E possiamo capire come Gesù, con la sua anima umana, sia terrorizzato davanti a questa realtà, che percepisce in tutta la sua crudeltà: la mia volontà sarebbe non bere il calice, ma la mia volontà è subordinata alla tua volontà, alla volontà di Dio, alla volontà del Padre, che è anche la vera volontà del Figlio.

E così Gesù trasforma, in questa preghiera, l’avversione naturale, l’avversione contro il calice, contro la sua missione di morire per noi; trasforma questa sua volontà naturale in volontà di Dio, in un “sì” alla volontà di Dio.

Questo è il dramma della nostra redenzione, che Gesù tira in alto la nostra volontà, tutta la nostra avversione contro la volontà di Dio e la nostra avversione contro la morte e il peccato, e la unisce con la volontà del Padre: “Non la mia volontà ma la tua”.

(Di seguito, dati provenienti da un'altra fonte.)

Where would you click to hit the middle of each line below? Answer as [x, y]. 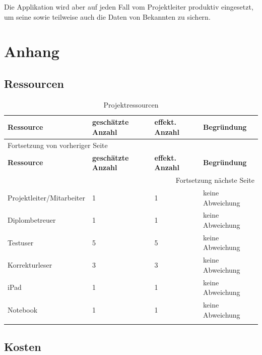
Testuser [21, 242]
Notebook [23, 309]
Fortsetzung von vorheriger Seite [58, 145]
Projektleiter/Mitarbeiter [46, 197]
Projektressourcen [131, 104]
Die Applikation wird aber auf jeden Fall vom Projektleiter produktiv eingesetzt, [129, 7]
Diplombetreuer [32, 220]
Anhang [32, 51]

Il Venerdì Santo si fa memoria della passione e della morte del Signore; si adora Cristo Crocifisso, si partecipa alle sue sofferenze con la penitenza e il digiuno.

Volgendo “lo sguardo a colui che hanno trafitto” (cfr Gv 19,37), ciascuno di noi può attingere dal suo cuore squarciato che effonde sangue ed acqua come da una sorgente; da quel cuore da cui scaturisce l’amore di Dio per ogni uomo riceviamo il suo Spirito.

Partecipando alla santa Veglia del Sabato santo, la Notte centrale di tutto l’Anno Liturgico, faremo memoria del nostro Battesimo, nel quale anche noi siamo stati sepolti con Cristo, per poter con Lui risorgere e partecipare al banchetto del cielo (cfr Ap 19,7-9).

Ma che cosa può voler dire vivere la Settimana Santa per noi?

Che cosa significa seguire Gesù nel suo cammino sul Calvario verso la Croce e la Risurrezione?

Significa che questa è anche la mia, la tua, la nostra strada.

Vivere la Settimana Santa seguendo Gesù non solo con la commozione del cuore; vivere la Settimana Santa seguendo Gesù vuol dire imparare ad uscire da noi stessi per andare incontro agli altri, per andare verso le periferie dell’esistenza, muoverci noi per primi verso i nostri fratelli e le nostre sorelle, soprattutto quelli più lontani, quelli che sono dimenticati, quelli che hanno più bisogno di comprensione, di consolazione, di aiuto.

C’è tanto bisogno di portare la presenza viva di Gesù misericordioso e ricco di amore!